Compare two matrices...


I want to compare two matrices (elementwise) to check if they are identical. If two values are not identical, I want to signal this, e.g. set a flag to 1 or something like that.

Is it a good idea to use shared memory for the comparison? And how can I implement the “flag”?

I hope you can help me :rolleyes:



No speed benefit gained from shared memory. Each element is exactly read once.

I propose to return either the Mean Square Error or the maximum error as a success metric, not just a flag. It is then up to the caller to determine whether or not the computation was successful (i.e. within bounds) or not.

Shared memory should be used like a cache-- i.e. it benefits only if u repeatedly re-use…
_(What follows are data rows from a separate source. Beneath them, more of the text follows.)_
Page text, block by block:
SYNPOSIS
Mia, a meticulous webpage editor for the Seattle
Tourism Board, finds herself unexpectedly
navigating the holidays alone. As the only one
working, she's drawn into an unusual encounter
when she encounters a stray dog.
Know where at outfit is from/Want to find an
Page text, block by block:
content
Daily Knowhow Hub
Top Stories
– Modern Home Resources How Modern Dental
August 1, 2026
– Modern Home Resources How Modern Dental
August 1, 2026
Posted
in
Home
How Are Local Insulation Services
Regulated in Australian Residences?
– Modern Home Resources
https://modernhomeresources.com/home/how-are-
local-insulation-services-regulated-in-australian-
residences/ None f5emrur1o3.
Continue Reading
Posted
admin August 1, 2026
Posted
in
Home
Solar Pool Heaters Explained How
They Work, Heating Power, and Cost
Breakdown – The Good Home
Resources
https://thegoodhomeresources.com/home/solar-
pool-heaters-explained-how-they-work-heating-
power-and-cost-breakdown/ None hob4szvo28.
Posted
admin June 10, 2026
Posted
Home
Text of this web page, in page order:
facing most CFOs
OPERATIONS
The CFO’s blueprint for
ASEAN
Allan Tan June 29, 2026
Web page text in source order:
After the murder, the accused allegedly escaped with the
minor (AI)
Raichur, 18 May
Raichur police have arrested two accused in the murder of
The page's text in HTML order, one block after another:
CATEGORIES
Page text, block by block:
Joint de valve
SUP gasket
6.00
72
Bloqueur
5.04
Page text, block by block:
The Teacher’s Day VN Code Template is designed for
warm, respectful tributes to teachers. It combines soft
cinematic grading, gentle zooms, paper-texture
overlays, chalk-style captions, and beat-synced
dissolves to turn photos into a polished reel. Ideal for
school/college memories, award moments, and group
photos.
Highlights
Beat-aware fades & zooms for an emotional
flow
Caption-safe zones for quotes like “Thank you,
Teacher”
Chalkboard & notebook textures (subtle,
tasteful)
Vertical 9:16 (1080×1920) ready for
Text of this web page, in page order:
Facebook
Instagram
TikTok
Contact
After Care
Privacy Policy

As long as signalling, there is no way in CUDA that you could halt the kernel. AT most you can only return from current block.

The solution would be to:

  1. Have a flag in global memory (inited to 0)

  2. Each block (one thread representing the block) would check if the flag is set. If set, just return

  3. If not set, go ahead with comparison. Set flag if un-equal (using the representative thread for the block)
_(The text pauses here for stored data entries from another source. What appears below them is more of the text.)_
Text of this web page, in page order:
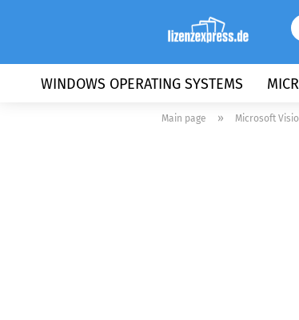
WINDOWS OPERATING SYSTEMS
Main page » Microsoft Visio
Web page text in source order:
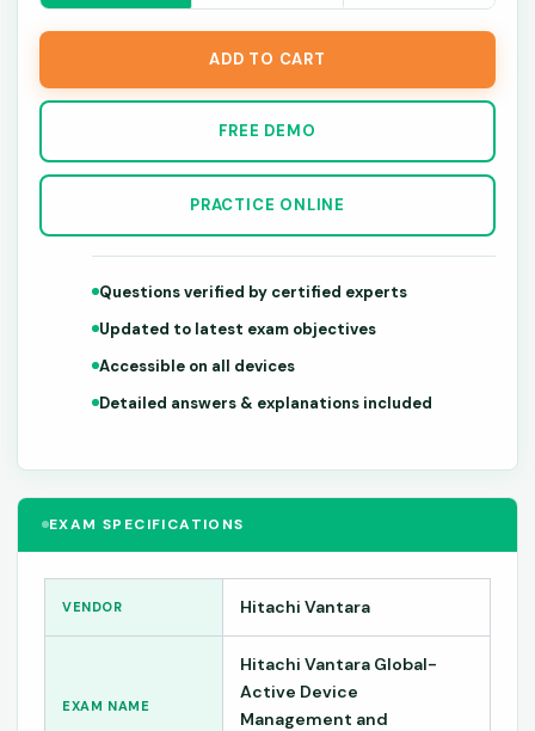
EXAM SPECIFICATIONS
VENDOR Hitachi Vantara
EXAM NAME
Hitachi Vantara Global-
Active Device
Management and
ADD TO CART
FREE DEMO
PRACTICE ONLINE
Questions verified by certified experts
Updated to latest exam objectives
Accessible on all devices
Detailed answers & explanations included
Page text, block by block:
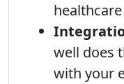
well does
with your
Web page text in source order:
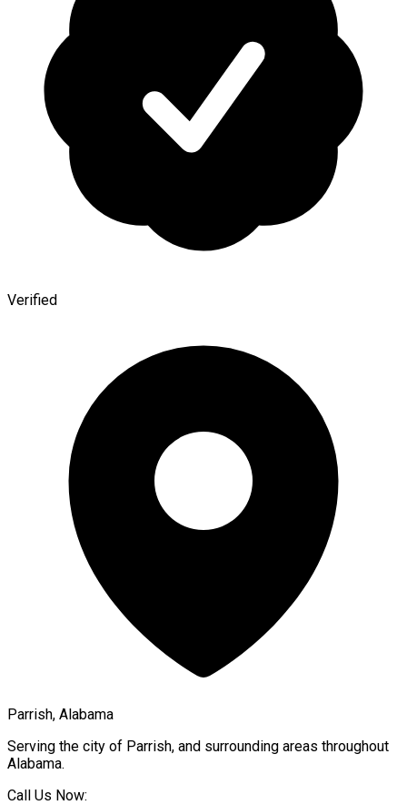
Verified
Parrish, Alabama
Serving the city of Parrish, and surrounding areas throughout
Alabama.
Call Us Now:
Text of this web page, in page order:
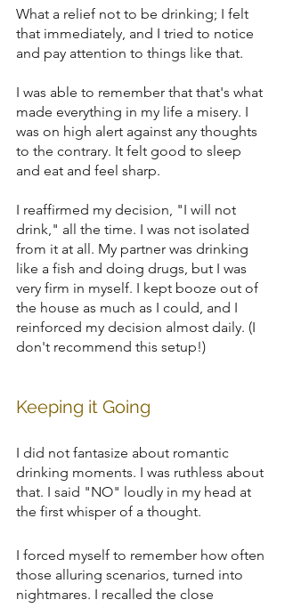
What a relief not to be drinking; I felt
that immediately, and I tried to notice
and pay attention to things like that.
I was able to remember that that's what
made everything in my life a misery. I
was on high alert against any thoughts
to the contrary. It felt good to sleep
and eat and feel sharp.
I reaffirmed my decision, "I will not
drink," all the time. I was not isolated
from it at all. My partner was drinking
like a fish and doing drugs, but I was
very firm in myself. I kept booze out of
the house as much as I could, and I
reinforced my decision almost daily. (I
don't recommend this setup!)
Keeping it Going
I did not fantasize about romantic
drinking moments. I was ruthless about
that. I said "NO" loudly in my head at
the first whisper of a thought.
I forced myself to remember how often
those alluring scenarios, turned into
nightmares. I recalled the close
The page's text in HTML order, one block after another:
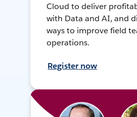
Cloud to deliver
with Data and AI, and
ways to improve field
operations.
Register now
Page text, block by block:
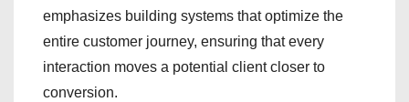
emphasizes building systems that optimize the
entire customer journey, ensuring that every
interaction moves a potential client closer to
conversion.
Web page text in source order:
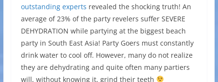
outstanding experts revealed the shocking truth! An
average of 23% of the party revelers suffer SEVERE
DEHYDRATION while partying at the biggest beach
party in South East Asia! Party Goers must constantly
drink water to cool off. However, many do not realize
they are dehydrating and quite often many partiers
will, without knowing it, grind their teeth
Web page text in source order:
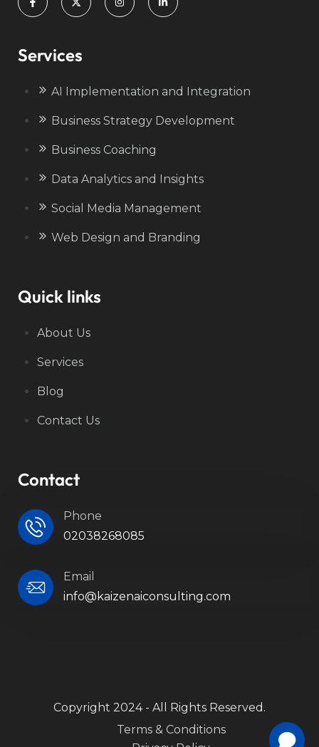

Spawn more blocks and have less threads per block…


thank you for your answers!

I have now a variable device int flag = 0; defined outside my host code. I can read and write it from host code, but my kernel (which gets the variable as parameter) does not change the value.

You probably didnt allocate memory for it. you need to use cudaMemAlloc for it so that the kernel will be able to see and use.

Just declaring is not enough.



I declared the variable outside the host and kernel code like this

device int flag

and then I allocated within the host code

int initflag = 0;

cudaMalloc((void**)flag, sizeof(int));

cudaMemcpyToSymbol(“flag”, &initflag, sizeof(int), 0, cudaMemcpyHostToDevice);

is this correct?

No need for cudaMalloc. This code above is completeyl wrong…

__device__ int flag;

int initflag = 0;

cudaMemcpyToSymbol("flag", &initflag, sizeof(int), 0, cudaMemcpyHostToDevice);

The code above should be good enough to set from Host.

Kernels can directly access the “flag” and set it.

You need to do a “cudaMemcpyFromSymbol” again in the host to see the value set by the kernel, in case u want to…

Also the data-direction argument looks funny for “cudaMemcpyToSymbol” – The “ToSymbol” itself means Host To Device… I dont know how the RT interprets it…Anyway…


thank you for this! I tried it, but it seems that my kernel cannot change/set the value of flag. I pass flag as an argument to the comparison kernel


funny, I’ve implemented the same routine, 'cause I wanted to check for errors within two matrices. The suggested way is how I did it too and it works perfectly.

Did you use cudaMemcpyFromSymbol to read out the flag in your host code?

If you declared your flag variable as Sarnath showed you, it IS accessible by all kernels…

Best regards,


Thats the mistake… Kernels can directly acces the “flag” variable. You dont need to pass as argument. Thats the mistake you are doing.

All you have to do is to declare the “device int flag” ahead of the kernel in the same file (or the current compilation unit… )

If you want to pass the address, you need to first do “cudaGetSymbolAddress” to get the device address of “flag”… “&flag” will NOT help in this case.

Hope you are seeing the point now…

Its kind of fuzzy… but yeah. thats the way it is.